Times On-Line flunks journalism 101

I don't know whether to be flattered or furious.

I feel flattered because I was quoted yesterday, quite extensively I might add, in a story entitled Danger online: Perils of revealing every intimate moment published in the Times On-Line, the Internet version of the venerable UK newspaper.

But I feel furious because I was never interviewed for the story and had no idea I even appeared in the story until my daily Google Alert for Don Mills Diva lead me there.

The published quotes, which are attributed to me, are lifted from an interview I gave to a Canadian newspaper in April of 2008 and from two blog posts I wrote around that time: one on the dangers of becoming addicted to blogging and one which was a response to the nasty on-line comments to the Globe article.

Neither the newspaper - the Globe and Mail - nor this site are attributed as sources.

Further, it appears the article is an excerpt from a forthcoming book on social media authored by one of the reporters.

Ironic, wouldn't you agree, that the author purports to explore boundaries surrounding the publication of on-line material while failing to observe any?

I have sent an e-mail to the Times On-line editor outlining my concerns and asking whether this is standard journalistic practise at that publication.
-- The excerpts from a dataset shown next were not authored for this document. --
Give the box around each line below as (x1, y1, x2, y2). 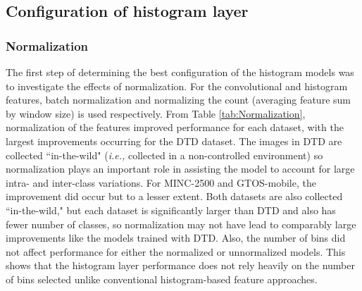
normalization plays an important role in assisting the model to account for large (6, 161, 355, 176)
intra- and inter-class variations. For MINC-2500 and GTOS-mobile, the (6, 175, 316, 190)
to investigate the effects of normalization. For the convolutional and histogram (6, 78, 348, 93)
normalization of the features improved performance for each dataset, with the (6, 120, 344, 135)
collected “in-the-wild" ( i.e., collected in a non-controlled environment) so (6, 147, 323, 162)
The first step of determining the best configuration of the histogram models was (6, 65, 354, 79)
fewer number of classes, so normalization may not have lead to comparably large (6, 216, 356, 231)
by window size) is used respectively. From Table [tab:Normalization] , (6, 106, 306, 120)
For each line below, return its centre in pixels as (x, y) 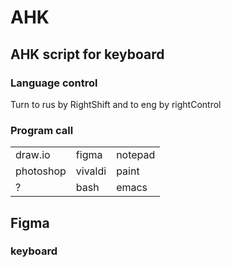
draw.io (33, 155)
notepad (136, 155)
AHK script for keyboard (87, 54)
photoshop (41, 171)
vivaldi (91, 171)
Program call (42, 130)
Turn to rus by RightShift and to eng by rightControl (116, 104)
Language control (54, 83)
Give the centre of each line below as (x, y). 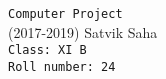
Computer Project (65, 14)
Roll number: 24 (62, 66)
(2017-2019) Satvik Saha (83, 31)
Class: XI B (47, 50)
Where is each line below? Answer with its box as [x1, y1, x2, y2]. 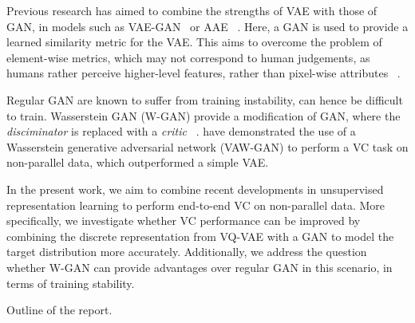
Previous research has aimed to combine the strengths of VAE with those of [6, 2, 377, 18]
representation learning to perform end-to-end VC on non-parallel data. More [6, 196, 385, 213]
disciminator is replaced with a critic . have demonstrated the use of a [6, 123, 356, 140]
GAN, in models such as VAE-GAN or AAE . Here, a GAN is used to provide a [6, 18, 409, 34]
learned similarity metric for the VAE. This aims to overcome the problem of [6, 33, 382, 50]
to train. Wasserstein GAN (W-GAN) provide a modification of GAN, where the [6, 107, 401, 124]
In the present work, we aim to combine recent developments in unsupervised [6, 180, 384, 197]
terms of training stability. [6, 274, 135, 291]
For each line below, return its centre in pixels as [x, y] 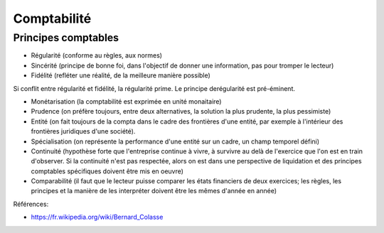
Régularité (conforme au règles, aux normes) [97, 55]
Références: [31, 204]
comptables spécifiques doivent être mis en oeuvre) [107, 171]
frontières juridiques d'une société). [83, 131]
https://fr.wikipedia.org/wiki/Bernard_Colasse [97, 217]
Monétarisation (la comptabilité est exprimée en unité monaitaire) [126, 101]
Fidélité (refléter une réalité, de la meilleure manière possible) [121, 75]
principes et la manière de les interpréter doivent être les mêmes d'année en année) [154, 191]
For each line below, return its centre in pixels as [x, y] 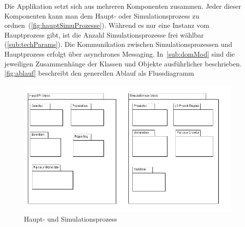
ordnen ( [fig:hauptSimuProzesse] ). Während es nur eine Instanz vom [107, 25]
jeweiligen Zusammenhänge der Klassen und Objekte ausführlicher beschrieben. [123, 63]
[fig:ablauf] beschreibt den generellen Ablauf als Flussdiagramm [99, 73]
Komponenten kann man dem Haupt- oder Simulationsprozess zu [102, 15]
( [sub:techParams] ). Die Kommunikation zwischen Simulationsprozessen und [118, 44]
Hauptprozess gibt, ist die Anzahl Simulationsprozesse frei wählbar [104, 34]
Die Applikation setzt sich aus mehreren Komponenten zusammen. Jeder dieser [123, 6]
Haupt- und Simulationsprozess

I have contacted the Globe reporter, who mused about whether she would be credited in the book's footnotes.

I'm betting not.

I'm betting not because I think this is a clear example of the kind of shoddy and misleading journalism that the mainstream media is continually accusing bloggers of practicing. I also think it's highly unethical, though admittedly not actually illegal.

I know it's disrespectful.

And that's why I'm feeling just a little more furious than flattered.

Stay tuned.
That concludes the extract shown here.